Early February:  Singapore River Hong Bao. The Marina Promenade is home to this carnival by the river. Festivities include an elaborate fireworks show, Chinese arts and crafts, food, carnival rides and live entertainment. For information, call 6736-6622.  Concludes early February

 

March

Early-Late March:  Birthday of Lao Zi Celebrations. Taoists celebrate the birthday of the philosopher and author of the Tao Te Ching with prayers, rituals and musical performances. Sago Lane and Chinatown Complex. For information, call 841-3691. 

Early-Late March:  Singapore International Festival For Children. Internationally acclaimed companies from around the world perform a repertoire of music, puppetry, drama, storytelling and plays for young audiences. Various venues. For information, call 6735-9986. For tickets, call 6348-5555.

Mid-Late March:  Singapore International Comedy Festival. Top comedians, troupes and cabaret acts from around the world perform at venues including Jubilee Hall and Raffles Hotel. For information, call 6250-3347. For tickets, call 348-5555. Continues through early April 

Mid-Late March:  Golf. One of the richest golf tournaments in Asia brings world-class golfers to compete for US$900,000. Laguna National Golf and Country Club. For information, call 6720-1540. For tickets, call 6348-5555.

 

April


Early-Mid April:  ARTSingapore, The Contemporary Asian Art Fair. More than 40 art galleries from Asia and throughout the Pacific exhibit contemporary paintings, sculptures, ceramics and other works by established artists and new talent. Suntec Singapore. For information, call 6235-4113.


Early-Mid April:  Qing Ming Festival. Chinese equivalent of All Souls Day celebrations. Food and incense are offered to ancestors at cemeteries and temples, and families go to grave sites to clean them and pray. A good place to observe these ceremonies is Kong Meng San Phor Kark See Temple on Sin Ming Road. 

Mid-Late April:  World Gourmet Summit. Asia’s leading gastronomical event features two weeks of dinners, master classes, shows and other events served up by master chefs, winemakers and international guest cooks. Various venues. For information and booking, call 6270-1254. 

Mid-Late April:  Singapore International Film Festival.
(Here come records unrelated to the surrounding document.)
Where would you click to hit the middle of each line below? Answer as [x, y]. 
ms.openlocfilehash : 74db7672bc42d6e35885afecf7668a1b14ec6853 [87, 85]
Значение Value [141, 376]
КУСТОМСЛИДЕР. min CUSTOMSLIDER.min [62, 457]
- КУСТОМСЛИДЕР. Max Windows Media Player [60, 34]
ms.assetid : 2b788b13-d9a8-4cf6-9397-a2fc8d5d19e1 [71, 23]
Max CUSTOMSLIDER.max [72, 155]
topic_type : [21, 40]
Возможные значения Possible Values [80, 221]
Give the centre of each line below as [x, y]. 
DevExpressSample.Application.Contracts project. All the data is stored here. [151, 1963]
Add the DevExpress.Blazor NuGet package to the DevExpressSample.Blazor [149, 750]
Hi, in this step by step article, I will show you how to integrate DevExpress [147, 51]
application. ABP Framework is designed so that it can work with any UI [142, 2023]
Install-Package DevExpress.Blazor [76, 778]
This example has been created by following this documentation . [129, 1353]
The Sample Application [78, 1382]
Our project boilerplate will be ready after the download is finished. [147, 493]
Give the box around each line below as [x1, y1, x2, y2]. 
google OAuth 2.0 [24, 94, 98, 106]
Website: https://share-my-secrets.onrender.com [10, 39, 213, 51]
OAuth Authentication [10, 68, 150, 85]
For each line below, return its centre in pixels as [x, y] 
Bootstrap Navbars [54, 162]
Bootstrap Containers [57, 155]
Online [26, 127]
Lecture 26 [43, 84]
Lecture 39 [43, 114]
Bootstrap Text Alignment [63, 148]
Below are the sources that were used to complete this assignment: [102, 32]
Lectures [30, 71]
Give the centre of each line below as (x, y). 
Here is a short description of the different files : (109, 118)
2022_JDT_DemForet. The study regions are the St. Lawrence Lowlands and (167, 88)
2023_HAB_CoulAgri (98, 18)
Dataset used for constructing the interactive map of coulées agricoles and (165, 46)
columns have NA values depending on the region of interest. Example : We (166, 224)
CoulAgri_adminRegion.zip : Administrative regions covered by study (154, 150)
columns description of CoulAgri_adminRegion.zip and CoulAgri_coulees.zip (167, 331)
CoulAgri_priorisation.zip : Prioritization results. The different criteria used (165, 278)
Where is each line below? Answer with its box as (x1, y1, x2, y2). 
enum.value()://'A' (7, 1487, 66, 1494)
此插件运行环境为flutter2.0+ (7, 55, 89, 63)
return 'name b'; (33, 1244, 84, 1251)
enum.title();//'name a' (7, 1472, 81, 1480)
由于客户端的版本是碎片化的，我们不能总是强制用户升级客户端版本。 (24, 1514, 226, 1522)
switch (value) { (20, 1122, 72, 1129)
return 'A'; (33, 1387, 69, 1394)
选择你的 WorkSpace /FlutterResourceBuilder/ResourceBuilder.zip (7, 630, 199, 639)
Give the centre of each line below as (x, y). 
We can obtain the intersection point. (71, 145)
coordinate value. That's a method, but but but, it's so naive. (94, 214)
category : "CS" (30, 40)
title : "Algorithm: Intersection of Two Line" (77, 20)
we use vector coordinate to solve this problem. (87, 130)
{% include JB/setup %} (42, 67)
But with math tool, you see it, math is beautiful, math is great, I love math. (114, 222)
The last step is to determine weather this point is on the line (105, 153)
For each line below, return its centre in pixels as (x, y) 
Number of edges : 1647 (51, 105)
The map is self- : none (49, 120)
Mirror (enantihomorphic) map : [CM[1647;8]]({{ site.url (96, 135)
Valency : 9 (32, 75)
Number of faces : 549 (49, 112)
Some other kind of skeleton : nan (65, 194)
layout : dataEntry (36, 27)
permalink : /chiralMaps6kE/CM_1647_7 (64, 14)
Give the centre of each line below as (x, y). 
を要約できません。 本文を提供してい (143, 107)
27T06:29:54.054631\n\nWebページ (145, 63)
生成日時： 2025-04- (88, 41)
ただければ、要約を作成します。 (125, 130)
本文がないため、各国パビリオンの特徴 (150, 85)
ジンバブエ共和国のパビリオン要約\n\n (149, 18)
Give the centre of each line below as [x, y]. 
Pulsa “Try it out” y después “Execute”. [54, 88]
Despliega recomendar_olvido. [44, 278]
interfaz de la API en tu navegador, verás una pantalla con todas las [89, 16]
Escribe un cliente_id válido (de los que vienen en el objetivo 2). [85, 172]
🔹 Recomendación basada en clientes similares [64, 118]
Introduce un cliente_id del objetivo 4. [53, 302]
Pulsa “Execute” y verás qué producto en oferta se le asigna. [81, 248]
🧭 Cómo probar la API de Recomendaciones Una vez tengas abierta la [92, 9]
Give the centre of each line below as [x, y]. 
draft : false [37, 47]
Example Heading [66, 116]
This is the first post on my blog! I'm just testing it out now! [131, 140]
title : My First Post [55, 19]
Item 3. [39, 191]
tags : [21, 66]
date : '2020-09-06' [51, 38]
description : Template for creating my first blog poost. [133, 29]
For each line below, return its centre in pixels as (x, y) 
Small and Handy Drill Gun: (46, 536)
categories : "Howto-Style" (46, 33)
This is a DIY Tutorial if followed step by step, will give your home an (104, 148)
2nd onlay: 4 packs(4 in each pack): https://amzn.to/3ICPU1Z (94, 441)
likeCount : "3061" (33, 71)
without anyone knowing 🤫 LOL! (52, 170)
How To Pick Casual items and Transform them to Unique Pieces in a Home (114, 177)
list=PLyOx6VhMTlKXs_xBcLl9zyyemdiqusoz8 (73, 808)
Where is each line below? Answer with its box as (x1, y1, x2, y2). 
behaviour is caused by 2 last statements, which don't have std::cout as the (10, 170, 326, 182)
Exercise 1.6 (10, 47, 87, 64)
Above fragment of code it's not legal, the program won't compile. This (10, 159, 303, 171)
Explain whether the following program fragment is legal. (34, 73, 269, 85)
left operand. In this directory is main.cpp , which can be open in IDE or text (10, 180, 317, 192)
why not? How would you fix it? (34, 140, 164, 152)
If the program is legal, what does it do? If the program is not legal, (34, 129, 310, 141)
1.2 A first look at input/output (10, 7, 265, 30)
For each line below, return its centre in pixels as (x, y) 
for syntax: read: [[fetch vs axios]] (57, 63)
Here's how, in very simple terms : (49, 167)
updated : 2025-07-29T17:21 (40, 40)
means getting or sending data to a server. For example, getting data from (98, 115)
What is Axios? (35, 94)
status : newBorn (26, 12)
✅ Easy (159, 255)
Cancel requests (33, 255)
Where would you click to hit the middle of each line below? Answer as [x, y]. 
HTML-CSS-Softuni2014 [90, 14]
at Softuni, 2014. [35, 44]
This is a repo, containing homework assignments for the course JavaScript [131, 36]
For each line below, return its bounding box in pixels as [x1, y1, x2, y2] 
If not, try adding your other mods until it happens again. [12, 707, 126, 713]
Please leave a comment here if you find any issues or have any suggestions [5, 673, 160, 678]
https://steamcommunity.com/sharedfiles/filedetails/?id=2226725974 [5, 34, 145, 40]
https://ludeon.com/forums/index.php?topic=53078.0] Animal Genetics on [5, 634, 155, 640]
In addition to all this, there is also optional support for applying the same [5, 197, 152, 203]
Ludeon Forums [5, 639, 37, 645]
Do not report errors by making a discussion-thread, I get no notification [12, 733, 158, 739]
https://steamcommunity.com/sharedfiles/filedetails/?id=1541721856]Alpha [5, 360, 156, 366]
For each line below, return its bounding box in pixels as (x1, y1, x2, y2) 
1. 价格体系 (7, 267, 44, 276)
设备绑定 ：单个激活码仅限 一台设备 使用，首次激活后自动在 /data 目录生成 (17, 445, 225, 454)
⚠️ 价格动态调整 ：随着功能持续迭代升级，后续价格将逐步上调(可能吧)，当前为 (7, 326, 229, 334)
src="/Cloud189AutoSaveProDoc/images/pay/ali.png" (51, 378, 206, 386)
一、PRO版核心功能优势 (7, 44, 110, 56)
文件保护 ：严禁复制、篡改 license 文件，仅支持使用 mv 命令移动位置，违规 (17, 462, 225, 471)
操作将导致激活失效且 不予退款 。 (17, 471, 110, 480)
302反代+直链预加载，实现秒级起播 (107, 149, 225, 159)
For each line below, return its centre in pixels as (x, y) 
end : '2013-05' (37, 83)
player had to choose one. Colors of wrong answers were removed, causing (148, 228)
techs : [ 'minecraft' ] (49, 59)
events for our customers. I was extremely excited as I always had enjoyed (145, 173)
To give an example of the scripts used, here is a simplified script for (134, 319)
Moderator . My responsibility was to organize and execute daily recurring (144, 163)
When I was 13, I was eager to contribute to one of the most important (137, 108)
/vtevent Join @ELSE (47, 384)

Screenings of approximately 330 feature-length films, documentaries and shorts from more than 45 countries. Venues include Golden Village Grand Cinemas and the Alliance Francaise Auditorium. For information, call 6738-7578. For tickets, call 6296-2929. 

May


Mid May:  Horse Races. One of the world’s richest horse races, the Singapore International Airelines Cup takes place at the Turf Club, Kranji Course. For information, call 6879-1350. 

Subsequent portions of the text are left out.